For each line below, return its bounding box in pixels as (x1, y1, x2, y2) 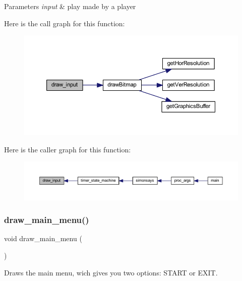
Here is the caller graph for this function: (4, 144, 131, 154)
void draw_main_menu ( (4, 233, 82, 244)
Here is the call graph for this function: (4, 18, 125, 28)
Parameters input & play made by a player (4, 1, 136, 11)
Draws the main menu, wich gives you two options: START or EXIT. (4, 267, 218, 277)
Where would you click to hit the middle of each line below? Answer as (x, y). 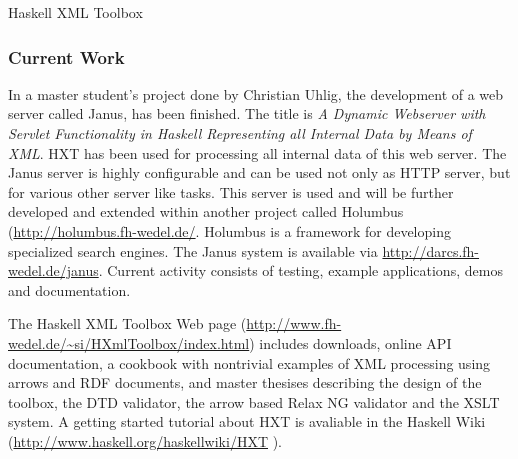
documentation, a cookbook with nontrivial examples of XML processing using (249, 362)
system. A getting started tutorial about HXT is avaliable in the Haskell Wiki (247, 421)
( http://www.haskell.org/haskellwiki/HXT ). (145, 440)
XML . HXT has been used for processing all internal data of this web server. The (257, 152)
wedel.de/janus (53, 270)
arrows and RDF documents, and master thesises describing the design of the (245, 382)
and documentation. (69, 289)
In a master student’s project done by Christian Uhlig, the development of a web (256, 93)
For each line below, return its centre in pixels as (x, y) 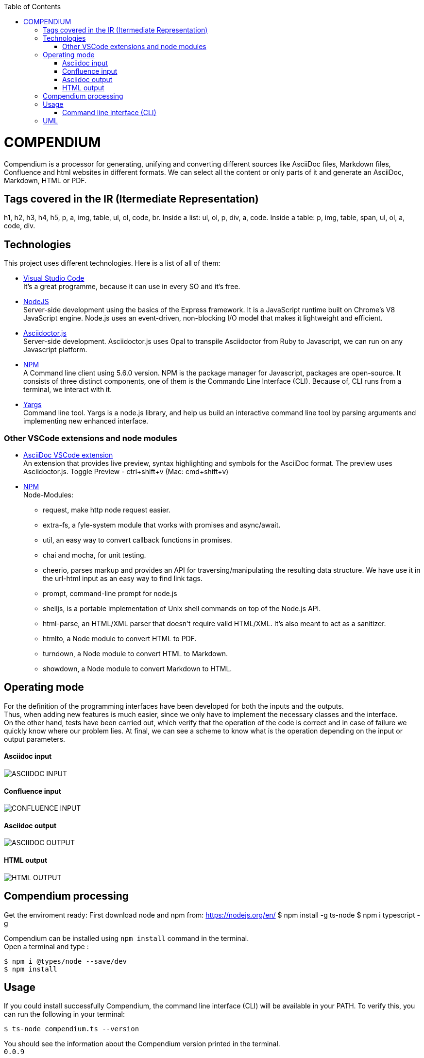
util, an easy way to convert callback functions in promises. (137, 540)
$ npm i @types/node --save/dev (65, 961)
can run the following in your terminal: (65, 1014)
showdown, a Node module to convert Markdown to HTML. (137, 668)
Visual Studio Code (54, 278)
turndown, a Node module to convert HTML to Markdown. (136, 653)
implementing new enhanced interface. (86, 421)
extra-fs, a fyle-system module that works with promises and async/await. (162, 525)
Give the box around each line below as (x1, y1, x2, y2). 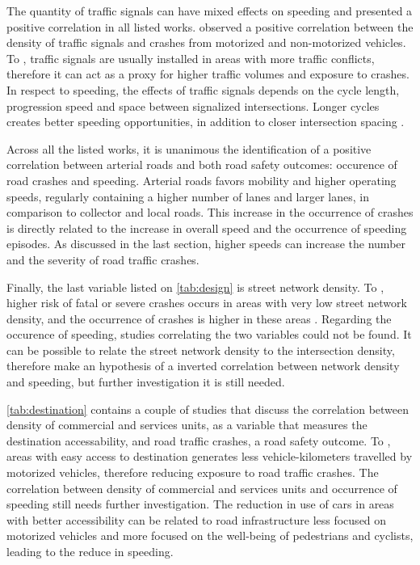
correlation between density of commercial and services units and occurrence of (6, 479, 397, 496)
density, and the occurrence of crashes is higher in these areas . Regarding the (6, 310, 392, 327)
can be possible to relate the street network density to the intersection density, (6, 341, 395, 358)
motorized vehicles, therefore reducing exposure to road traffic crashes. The (6, 464, 379, 481)
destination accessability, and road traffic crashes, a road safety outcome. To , (6, 432, 391, 449)
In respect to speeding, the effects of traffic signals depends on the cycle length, (6, 81, 400, 98)
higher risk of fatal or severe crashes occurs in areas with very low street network (6, 294, 407, 311)
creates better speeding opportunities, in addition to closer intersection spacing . (6, 113, 405, 130)
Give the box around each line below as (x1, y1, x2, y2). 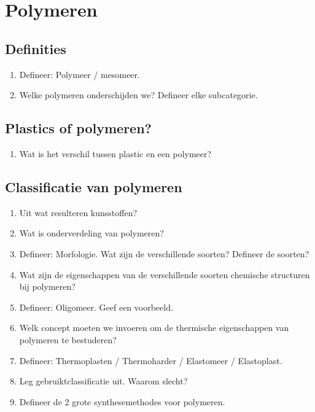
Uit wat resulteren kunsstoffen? (19, 206, 138, 219)
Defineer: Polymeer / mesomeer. (19, 68, 140, 80)
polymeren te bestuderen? (19, 333, 117, 346)
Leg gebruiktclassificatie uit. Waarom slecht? (19, 375, 188, 387)
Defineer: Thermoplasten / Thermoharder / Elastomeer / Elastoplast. (19, 354, 282, 367)
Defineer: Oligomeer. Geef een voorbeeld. (19, 300, 173, 313)
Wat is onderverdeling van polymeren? (19, 227, 164, 239)
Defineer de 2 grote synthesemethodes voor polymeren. (19, 395, 225, 408)
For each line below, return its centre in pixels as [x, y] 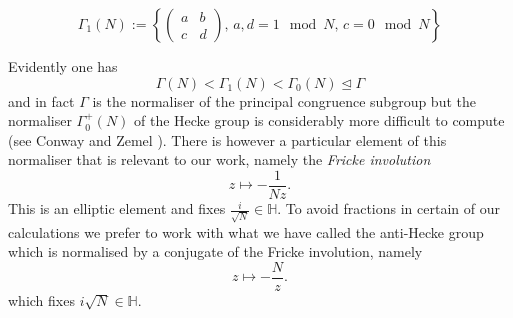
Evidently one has [63, 66]
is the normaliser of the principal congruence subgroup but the [284, 100]
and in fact [41, 100]
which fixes [41, 299]
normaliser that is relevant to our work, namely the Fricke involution [219, 159]
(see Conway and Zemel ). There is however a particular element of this [227, 139]
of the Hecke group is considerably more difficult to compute [319, 120]
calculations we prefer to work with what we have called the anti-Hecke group [246, 231]
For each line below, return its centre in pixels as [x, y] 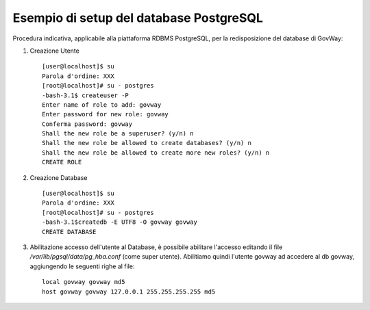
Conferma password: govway [87, 124]
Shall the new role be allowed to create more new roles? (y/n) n [156, 153]
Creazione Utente [55, 51]
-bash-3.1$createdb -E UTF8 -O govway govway [120, 222]
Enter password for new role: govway [106, 114]
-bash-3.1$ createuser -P [86, 95]
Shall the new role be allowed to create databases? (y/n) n [147, 143]
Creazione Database [59, 177]
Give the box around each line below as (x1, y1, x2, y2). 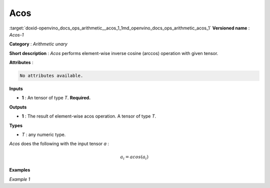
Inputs (9, 85, 23, 92)
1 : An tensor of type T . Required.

Problem to work on:
State how many lines in the listing above contain the word "density", giving only the number.

Answer below:
3